6 which is a contravention of s49 (1) of Act 13 of 2002.


[2] For purposes of sentence, this Court has taken into consideration the personal circumstances of the accused, the seriousness of the offence for which he has been found guilty and the interests of the community.


The personal circumstances of the accused


[3] The personal circumstances of the accused are as follows:

(a) He is 27 years old and was born on 4 April 1996.

(b) He is from Lesotho and entered South Africa with a valid visa which expired, making him illegal in South Africa.

(c) He completed standard two and then left school to go and tend the lifestock at his home.

(d) He is married according to tradition but has no children.

(e) His mother was buried on 5 August 2023.

(f) He has four siblings who are all working.

(g) Prior to his arrest he was doing illegal mining and would sometimes make R60 000 in

two weeks if he found gold.

(h) He is still suffering from pain in his stomach and hand as a result of the shot wound he

sustained.


The seriousness of the offence


[4] The deceased was killed whilst he was investigating a matter. He was a policeman and accordingly, the provisions of s51(1) of Act 105 of 1997 apply and life imprisonment is applicable.
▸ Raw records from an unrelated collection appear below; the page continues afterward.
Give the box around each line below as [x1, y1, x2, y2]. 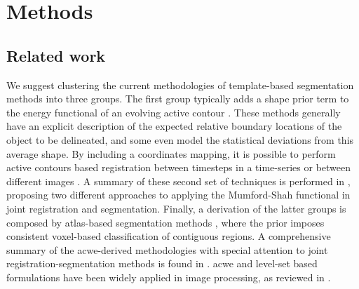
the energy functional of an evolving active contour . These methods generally [6, 105, 341, 119]
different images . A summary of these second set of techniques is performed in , [6, 173, 351, 188]
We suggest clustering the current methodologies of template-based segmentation [6, 77, 354, 92]
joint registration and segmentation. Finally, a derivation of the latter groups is [6, 201, 346, 215]
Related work [6, 44, 106, 66]
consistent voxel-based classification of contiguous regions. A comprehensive [6, 229, 331, 243]
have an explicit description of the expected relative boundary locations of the [6, 119, 342, 133]
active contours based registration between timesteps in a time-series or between [6, 160, 351, 175]
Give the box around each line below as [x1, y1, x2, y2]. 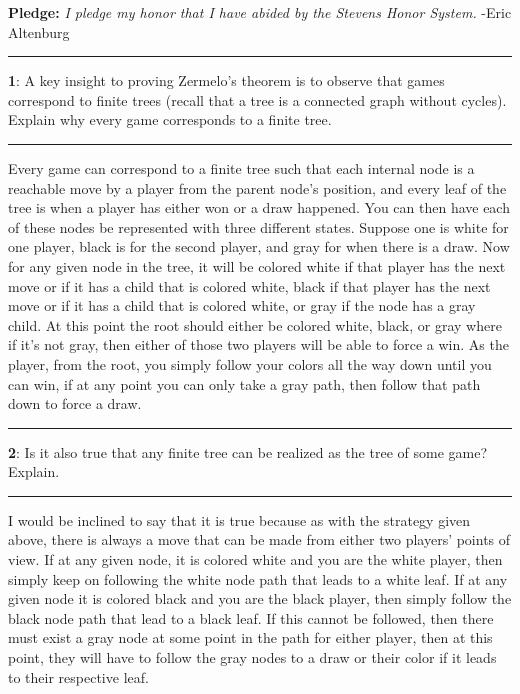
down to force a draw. [8, 393, 142, 414]
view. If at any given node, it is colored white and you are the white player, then [8, 549, 503, 570]
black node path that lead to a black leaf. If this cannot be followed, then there [8, 607, 494, 628]
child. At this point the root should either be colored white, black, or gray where [8, 314, 502, 335]
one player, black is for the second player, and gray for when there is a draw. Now [8, 236, 510, 257]
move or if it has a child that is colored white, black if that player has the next [8, 275, 491, 296]
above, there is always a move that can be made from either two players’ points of [8, 529, 511, 550]
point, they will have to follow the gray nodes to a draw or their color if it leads [8, 647, 497, 668]
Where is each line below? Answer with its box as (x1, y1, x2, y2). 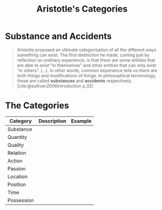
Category (9, 118, 32, 124)
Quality (7, 141, 24, 148)
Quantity (7, 134, 27, 140)
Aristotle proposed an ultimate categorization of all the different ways (17, 47, 157, 52)
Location (7, 173, 28, 180)
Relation (7, 149, 26, 156)
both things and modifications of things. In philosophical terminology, (17, 72, 157, 78)
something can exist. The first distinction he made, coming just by (17, 52, 150, 58)
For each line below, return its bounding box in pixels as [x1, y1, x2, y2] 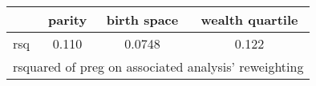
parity [47, 10, 87, 29]
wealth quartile [201, 10, 298, 29]
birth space [106, 10, 179, 29]
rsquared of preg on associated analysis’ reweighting [13, 57, 304, 76]
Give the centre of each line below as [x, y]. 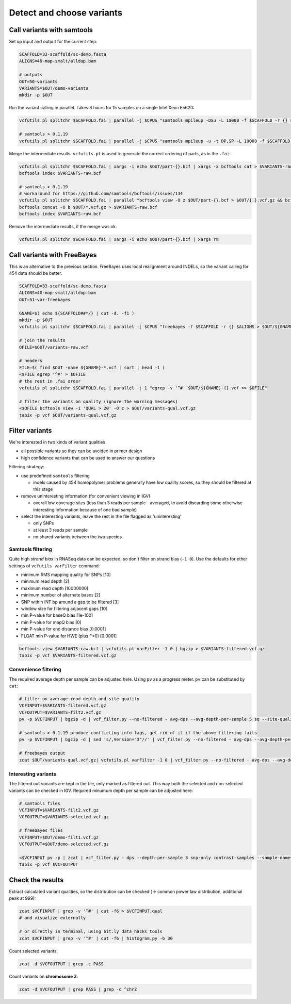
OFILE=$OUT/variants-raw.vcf [54, 347]
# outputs [31, 75]
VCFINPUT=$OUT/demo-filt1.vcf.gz [59, 837]
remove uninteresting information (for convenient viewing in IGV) [86, 496]
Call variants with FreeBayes [53, 255]
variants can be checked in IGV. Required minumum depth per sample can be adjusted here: [101, 790]
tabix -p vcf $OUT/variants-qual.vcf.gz [68, 415]
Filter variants [31, 430]
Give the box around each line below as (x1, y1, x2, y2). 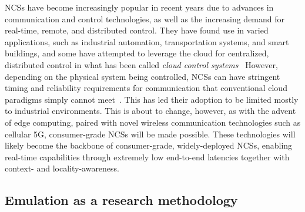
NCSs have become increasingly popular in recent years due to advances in (5, 1, 274, 13)
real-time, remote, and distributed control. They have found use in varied (5, 24, 269, 36)
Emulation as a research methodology (5, 191, 238, 209)
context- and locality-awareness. (5, 162, 120, 174)
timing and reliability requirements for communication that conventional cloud (5, 82, 287, 94)
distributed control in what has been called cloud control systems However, (5, 58, 278, 70)
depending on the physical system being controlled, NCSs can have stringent (5, 70, 280, 82)
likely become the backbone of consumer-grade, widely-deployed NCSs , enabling (5, 139, 293, 152)
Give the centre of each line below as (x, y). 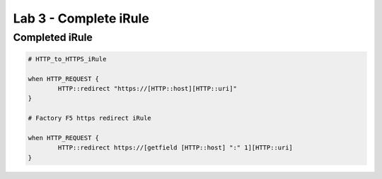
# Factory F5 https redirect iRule (89, 118)
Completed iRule (53, 37)
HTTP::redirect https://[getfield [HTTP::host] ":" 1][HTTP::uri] (175, 148)
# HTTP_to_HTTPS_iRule (67, 59)
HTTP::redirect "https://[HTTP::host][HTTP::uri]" (147, 88)
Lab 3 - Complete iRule (81, 18)
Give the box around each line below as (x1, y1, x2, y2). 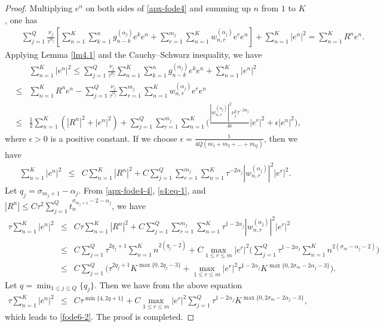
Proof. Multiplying (5, 2, 73, 14)
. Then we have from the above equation (94, 278, 242, 291)
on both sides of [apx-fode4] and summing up (85, 2, 251, 14)
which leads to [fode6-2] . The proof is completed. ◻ (5, 310, 195, 323)
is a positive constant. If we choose (50, 132, 177, 144)
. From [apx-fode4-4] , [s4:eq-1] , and (78, 184, 206, 197)
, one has (5, 13, 38, 26)
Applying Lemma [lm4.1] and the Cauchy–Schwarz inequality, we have (5, 48, 262, 61)
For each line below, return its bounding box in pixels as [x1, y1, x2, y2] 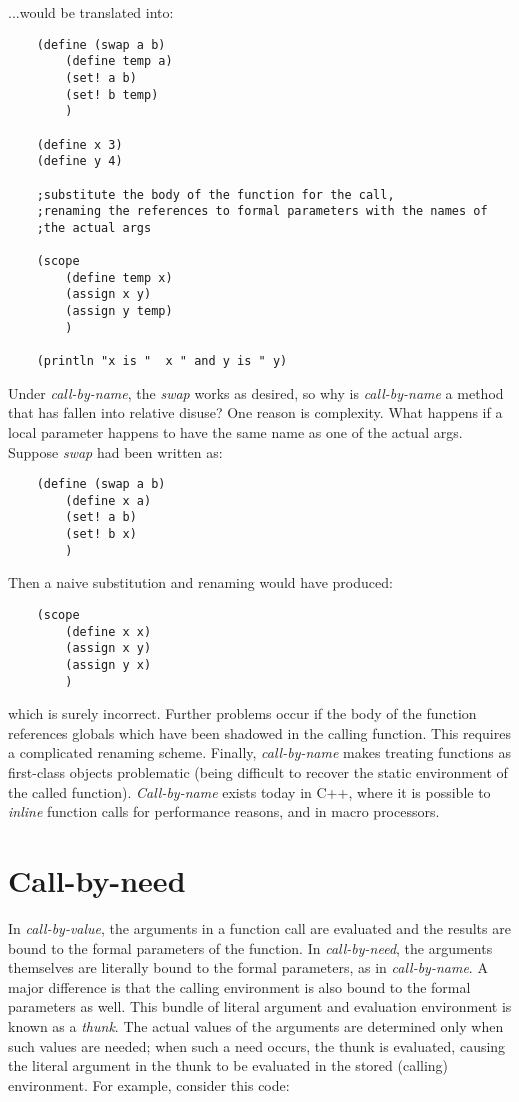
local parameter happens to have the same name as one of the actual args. [8, 421, 463, 442]
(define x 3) [36, 137, 123, 152]
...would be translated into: [8, 2, 174, 22]
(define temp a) [65, 54, 173, 69]
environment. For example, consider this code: [8, 1074, 290, 1095]
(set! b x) [65, 527, 137, 542]
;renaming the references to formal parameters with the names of [36, 204, 488, 219]
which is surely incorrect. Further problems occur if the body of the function [8, 703, 477, 724]
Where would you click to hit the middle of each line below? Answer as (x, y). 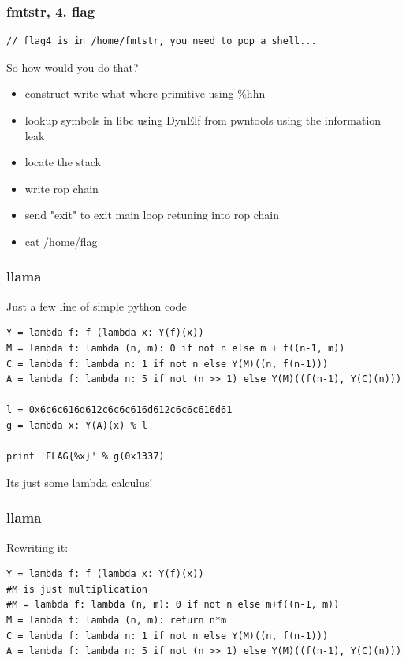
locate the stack (63, 162)
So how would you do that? (73, 67)
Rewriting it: (37, 547)
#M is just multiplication (77, 589)
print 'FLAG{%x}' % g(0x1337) (86, 457)
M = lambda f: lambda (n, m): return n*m (117, 620)
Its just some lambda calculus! (80, 482)
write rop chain (61, 188)
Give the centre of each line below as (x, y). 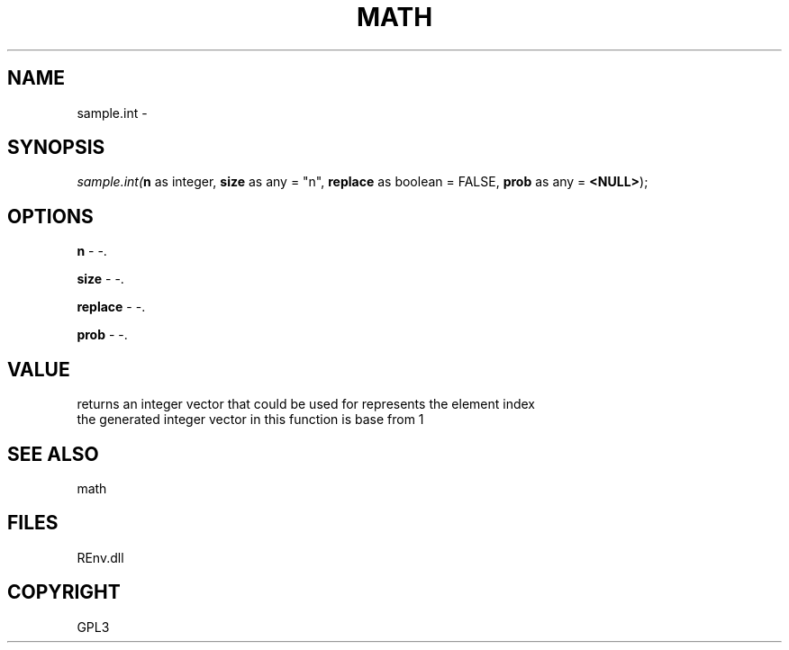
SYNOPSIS (56, 148)
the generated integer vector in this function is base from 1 (250, 420)
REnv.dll (100, 557)
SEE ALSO (53, 454)
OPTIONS (50, 216)
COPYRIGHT (64, 592)
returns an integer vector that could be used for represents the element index (306, 404)
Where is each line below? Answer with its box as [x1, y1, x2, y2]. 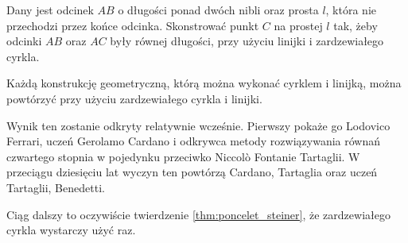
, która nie [325, 2, 376, 17]
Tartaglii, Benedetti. [6, 179, 105, 195]
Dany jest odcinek [6, 2, 94, 17]
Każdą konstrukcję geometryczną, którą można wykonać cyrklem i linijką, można [6, 75, 402, 91]
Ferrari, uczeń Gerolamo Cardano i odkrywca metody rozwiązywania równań [6, 133, 381, 149]
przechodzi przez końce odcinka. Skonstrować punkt [6, 17, 259, 33]
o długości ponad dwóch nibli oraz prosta [118, 2, 319, 17]
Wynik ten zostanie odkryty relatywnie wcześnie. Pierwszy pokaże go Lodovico [6, 117, 391, 133]
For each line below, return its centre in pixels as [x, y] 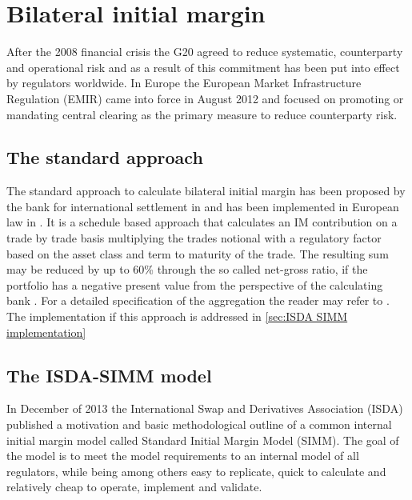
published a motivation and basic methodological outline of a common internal [199, 424]
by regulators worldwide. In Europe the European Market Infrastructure [184, 83]
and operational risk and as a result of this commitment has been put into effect [203, 67]
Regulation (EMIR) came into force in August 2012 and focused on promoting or [205, 98]
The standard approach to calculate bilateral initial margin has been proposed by [206, 191]
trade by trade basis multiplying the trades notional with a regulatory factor [194, 238]
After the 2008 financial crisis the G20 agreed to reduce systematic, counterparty [205, 52]
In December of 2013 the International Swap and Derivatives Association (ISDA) [205, 408]
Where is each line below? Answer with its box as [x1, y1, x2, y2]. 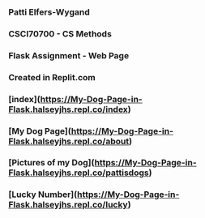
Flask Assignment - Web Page [8, 49, 130, 61]
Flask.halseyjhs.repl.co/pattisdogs [8, 167, 149, 178]
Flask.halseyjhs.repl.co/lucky [8, 199, 128, 211]
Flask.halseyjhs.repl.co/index [8, 104, 128, 115]
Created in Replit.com [8, 71, 96, 83]
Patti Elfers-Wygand [8, 6, 91, 18]
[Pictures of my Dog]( [8, 157, 95, 169]
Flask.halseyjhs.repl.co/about [8, 135, 130, 147]
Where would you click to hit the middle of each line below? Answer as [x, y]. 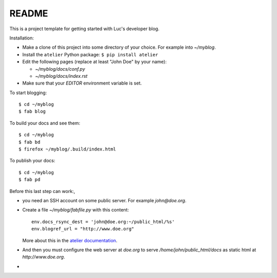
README [29, 13]
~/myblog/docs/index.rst [61, 76]
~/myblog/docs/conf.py [60, 69]
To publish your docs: [32, 161]
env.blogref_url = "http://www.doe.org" [83, 229]
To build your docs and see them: [45, 123]
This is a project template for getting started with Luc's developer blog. [84, 29]
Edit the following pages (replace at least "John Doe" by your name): [94, 62]
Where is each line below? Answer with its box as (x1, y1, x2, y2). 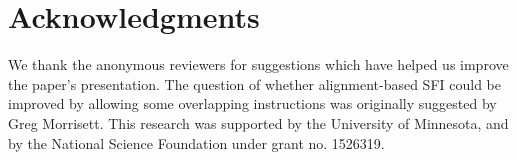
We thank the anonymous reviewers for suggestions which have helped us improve (8, 54, 509, 75)
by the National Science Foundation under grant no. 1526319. (8, 132, 385, 153)
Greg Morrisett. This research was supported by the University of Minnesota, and (8, 112, 509, 133)
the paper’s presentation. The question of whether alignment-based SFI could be (8, 73, 501, 94)
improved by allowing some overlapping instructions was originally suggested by (8, 93, 497, 114)
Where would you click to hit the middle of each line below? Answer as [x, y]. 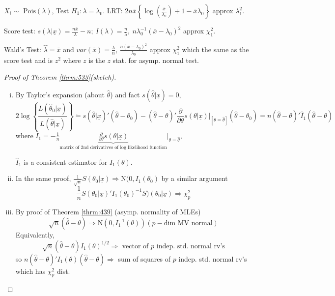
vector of [135, 246]
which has [30, 271]
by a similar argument [195, 178]
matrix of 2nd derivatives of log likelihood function [113, 148]
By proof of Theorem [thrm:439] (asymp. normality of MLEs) [108, 212]
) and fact [125, 94]
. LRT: [113, 10]
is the [97, 60]
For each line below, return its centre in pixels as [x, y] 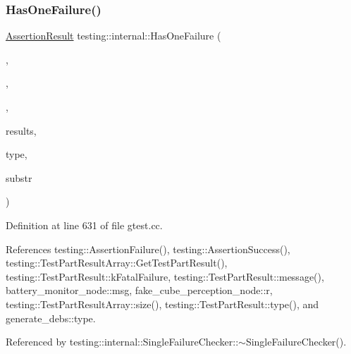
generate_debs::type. [51, 318]
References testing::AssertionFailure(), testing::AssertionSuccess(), [148, 249]
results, [21, 130]
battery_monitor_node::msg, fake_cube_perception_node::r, [139, 290]
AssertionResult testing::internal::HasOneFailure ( [113, 36]
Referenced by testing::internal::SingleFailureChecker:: [122, 342]
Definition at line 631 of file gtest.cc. [84, 225]
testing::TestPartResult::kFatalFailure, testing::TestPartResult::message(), [165, 276]
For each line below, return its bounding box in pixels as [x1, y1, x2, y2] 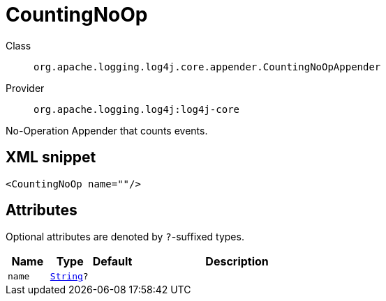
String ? [50, 271, 89, 282]
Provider [6, 82, 45, 94]
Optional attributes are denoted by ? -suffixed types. [6, 231, 244, 243]
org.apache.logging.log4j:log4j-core [34, 103, 240, 115]
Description [205, 254, 269, 269]
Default [92, 254, 133, 269]
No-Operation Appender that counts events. [6, 124, 208, 137]
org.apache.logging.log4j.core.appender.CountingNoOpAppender [34, 61, 381, 72]
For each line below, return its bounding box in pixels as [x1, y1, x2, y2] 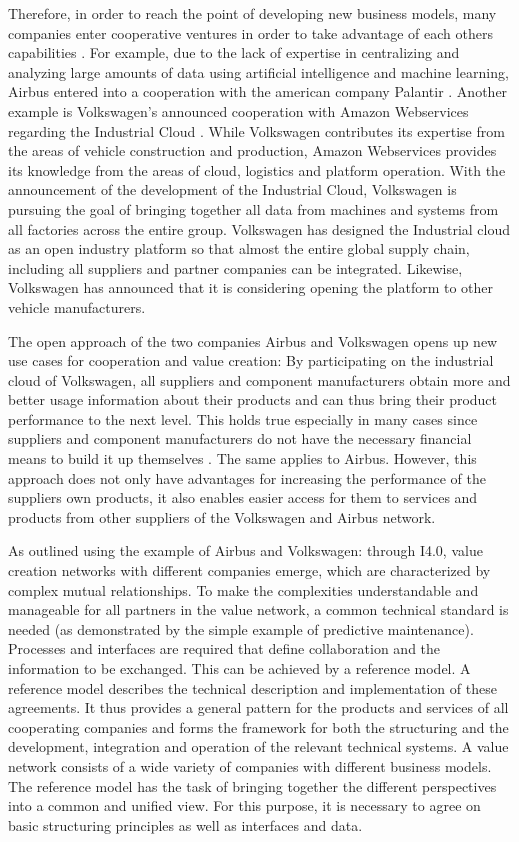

[5] Murder is the most serious of crimes. Not only does it end the life of a loved family member but it leaves much hardship and pain for the remaining family members.


[6] The State called the wife of the deceased Siweya, namely Moneth Layaani Siweya. She stated she was married for 22 years. When they married, the deceased already was the father of two boys and when she married the deceased she gave birth to three more boys. She was uncertain about the ages of the two boys of the deceased, but the ages of the boys born of their marriage are roughly 21, 17 and 9 years old respectively. She testified that the deceased was the breadwinner and after his death the family has suffered financially. Even though the Government has helped, the money she is receiving both from her salary and the Government assistance is not enough. She stated that the deceased was very involved in the lives of his sons and even on the day he was on his way to register the 17- year old boy for soccer. The death of the deceased has particularly impacted on the life of the nine-year old son as the child has withdrawn from his classmates and his school marks have deteriorated. Although the boys have been receiving psychological help and counselling, it has not helped.


[7] The seriousness of this offence is that not only was a family deprived of a husband and father, but the country has lost one of its protectors as a result of the callous and cold blooded killing of an individual who is not even a legal citizen of this country. The accused has deprived five boys/men of their father’s love and guidance.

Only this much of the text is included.